ユリウス、そして彼の補佐として同行する数名の元抵抗組織のメンバーと、護衛の「蒼き隼」。彼らは、これから旧ボーモン領、鉱山都市の再興へと向かうのだ。
見送りに来たルシアンは、新たな連邦の代表者として、一枚の羊皮紙を彼に手渡した。
「ユリウス・ボーモン。君を、旧ボーモン領の初代領主代行に任命する。君の目で見た、君が正しいと思うやり方で、あの土地を、民を導いてほしい」
ユリウスは、その辞令を恭しく受け取ると、深く頭を下げた。
「…その御心、必ずや」
彼は、顔を上げ、決意に満ちた瞳で、これからの計画の一端を語り始めた。
「まず為すべきは、あの土地と、そこに住まう民の心を、正しく知ることです。父が遺した傷は、あまりにも深い」
彼の声には、贖罪の念が滲んでいた。
「そして、グレイロック鉱山の現状を、私の目で直接確かめたい。父は、ただ奴隷を酷使し、産出量を上げることしか考えていなかった。ですが、労働環境を改善し、働く者たちの生活を豊かにすることこそが、真の生産性の向上に繋がると、私は信じています。まずは、奴隷労働の見直しから始めましょう」
その、あまりにも革新的な言葉に、バルトたちが息を呑む。
「それに、」と、ユリウスは続けた。「父上の残した地図は、もう古い。あの土地には、まだ我々が知らない、新たな可能性があるやもしれません。この目で、改めて全てを調査するつもりです」
その瞳は、もはや過去に囚われた貴公子のそれではなく、未来を見据える一人の指導者のものだった。

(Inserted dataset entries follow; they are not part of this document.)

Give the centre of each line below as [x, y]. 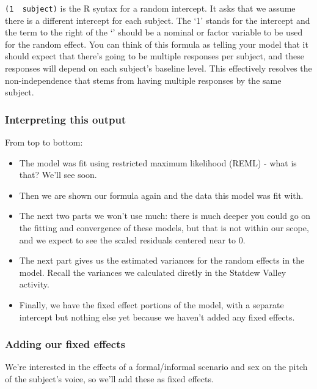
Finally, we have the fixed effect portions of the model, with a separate [151, 304]
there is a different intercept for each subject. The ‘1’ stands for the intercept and [158, 20]
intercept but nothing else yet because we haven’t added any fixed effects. [157, 317]
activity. [34, 284]
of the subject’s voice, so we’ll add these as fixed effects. [109, 378]
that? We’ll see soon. [58, 175]
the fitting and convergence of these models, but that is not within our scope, [164, 228]
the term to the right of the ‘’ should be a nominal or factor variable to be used [154, 32]

「父が遺した罪を償い、あの土地に新たな光をもたらすことを、ここに誓います」
その時、エリアナが、おずおずと一歩前に出た。
「あの…」
彼女は、少しだけ俯き、そして、意を決したように顔を上げた。
「…気をつけてね。ユリウス、兄さん」
その、か細い、しかし確かな声に、ユリウスは弾かれたように目を見開いた。そして、これまでにないほど、穏やかで、優しい笑みを浮かべた。
「…ああ。ありがとう、エリアナ」
一行は、仲間たちに見送られ、東へと旅立っていった。
連邦の、新たな礎を築くために。
◇
数日後。クロスロードのギルドマスター室は、もはやその名を変え、「連邦共和国臨時議事堂」として、新たな歴史を刻み始めていた。
テーブルを囲むのは、旧アステリア評議会のメンバー10名と、クロスロードの各組織から選任された代表者10名。これが、新たな国の最高意思決定機関「連邦議会」の、最初の姿だった。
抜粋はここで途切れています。